Posted: Wed May 30, 2012 8:03 pm
by mikeey01nzl
Be on your guard, just had a warning from police about keys.
We have been warned about three keys than can open 87% of cars and 95% of houses.
The keys you need to be aware of are dar-keys, pa-keys & jun-keys.

Re: The Joke Thread

Posted: Wed May 30, 2012 9:23 pm
by Bennoz
LOL!

Re: The Joke Thread

Posted: Thu May 31, 2012 11:35 am
by fraz91
I got more of a laugh out of his avatar tbh :lol:

Re: The Joke Thread

Posted: Thu May 31, 2012 12:06 pm
by fraz91
Not sure if this was off here or another forum, but it's hilarious nonetheless.

The setting
We have the standard 6ft. wood privacy fence in the backyard. Years ago, i woke up one morning with my neighbors dog in my yard and our dogs in the neighbors yard. Seems they both dug under from either side and met in the middle.

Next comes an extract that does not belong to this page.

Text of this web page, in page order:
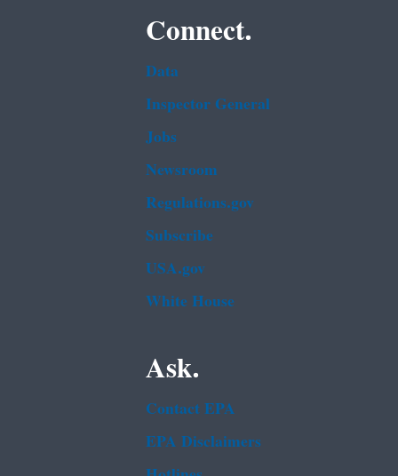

To make sure this never happened again, i got an electric fence and ran a single wire along the bottom. Actually, i did it pirate style and overkilled it. I got the biggest cattle charger Tractor Supply had, made for i think 6 miles of fence. I then used an 8 ft. long ground round, drove 7.5 feet into the ground. The ground rod is the key. The more you have in the ground, the better the fence works.

One day im mowing the back yard- cheapo walmart 6hp bigwheel pushmower. The wire is broken and laying out in the yard. I know for a fact that i unplugged the charger. I pushed the mower around the wire and reached down to grab it as to throw it out of the way. It seems as though didnt unplug it.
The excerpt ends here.